= Robert de Févin =

French composer

Robert de Févin (late 15th and early 16th centuries) was a French composer of the Renaissance. He was the brother of Antoine de Févin, a considerably more famous composer at the court of Louis XII of France. Whether he was older or younger than Antoine is not known.

Little is known about his life, except that either he was born in Cambrai or Arras, the birthplace of his brother, and his father was an alderman in Arras in 1474. He held the post of maître de chapelle (chorus master) in Cambrai, to the dukes of Savoy, sometime around 1500; he may even have been born there. References to the "brothers Févin" as composers can be found from the time. Robert may have died before about 1518, as evidenced by a memorial note written on a copy of his Missa la sol mi fa re, which was probably copied around that year.
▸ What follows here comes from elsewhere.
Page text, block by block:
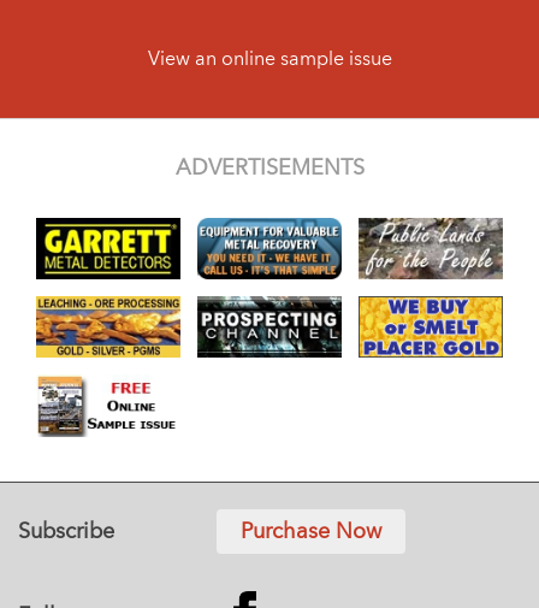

He wrote masses, motets and lamentations, though little of his work has survived. Three masses, a four-voice credo from a mass (the rest of which has been lost), two settings of the Lamentations of Jeremiah, one five-voice Marian antiphon (Alma Redemptoris mater), and the music of a six-voice motet (with the text absent) are all that survives of his work. Stylistically it is similar enough to his brother Antoine's music that several of Robert's pieces have been misattributed to Antoine. Robert evidently emulated the style of Josquin, copying not only the smooth polyphony of the more famous composer but basing two of his masses directly on works by him.

Some of Févin's music can be found in the Medici Codex of 1518.